Bangalore International Centre

7 4th Main Rd, Stage 2, Domlur 560071

Event Description

Consisting of a complex of hazardous port-related industries and marginalised populations, Mumbai’s east coast was first produced as a site for furthering British imperial designs and later Indian nationalist ambitions. More recent government interventions seek to (re)value this industrial landscape through new infrastructure that prioritises marine logistics, real estate development and ecotourism. Both these imaginaries of the East Coast replay older capitalist projects of land reclamation and ‘forgetting’ its watery history (Bhattacharya, 2018). They also cast aside those whose paradigm of habitation is opposed to the fixity and pollution that propertied ownership and industrialization demands, such as the indigenous fishing community of Kolis.

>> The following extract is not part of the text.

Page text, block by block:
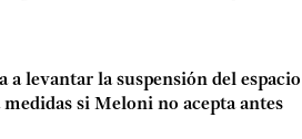
a levantar la suspensión del espacio
medidas si Meloni no acepta antes

Yet fishing villages of the Kolis dot the coast, revealing older, now forgotten, traditions of inhabitation based on ‘living amidst wetness’ (Mathur and Da Cunha, 2018).

This talk foregrounds their stories to help recover worlds that relate to the movement, relations and knowledge mediated by water as opposed to land, pollution and propertied ownership. These stories are a powerful way to reimagine the wet history of the city. Dwelling in these wet histories urges new dialogues, collaborations and public action to address the environmental and climate crisis and reclaim other ways of being for Coast and City. The talk draws on ethnographic work (since 2017), film footage, and photographs. It is part of a larger research project on Climate Stories that seeks to democratise climate planning in Mumbai and is building a digital exhibition that will be launched later this year.

A Q&A with the audience will follow.

Speaker

Lalitha Kamath Professor, School of Habitat Studies, TISS, Mumbai Lalitha Kamath is an urbanist who teaches at the School of Habitat Studies, Tata Institute of Social Sciences, Mumbai. She has written on the politics and uneven impacts of urban governance, planning and infrastructure. She has also engaged with questions of public participation and social mobilizations in her writing and through membership in different city collectives. Since 2017, she has been engaged in ethnographic work in fishing communities on Mumbai’s east coast to understand changing conceptions of urban climates, inhabitation, and value at the water’s edge.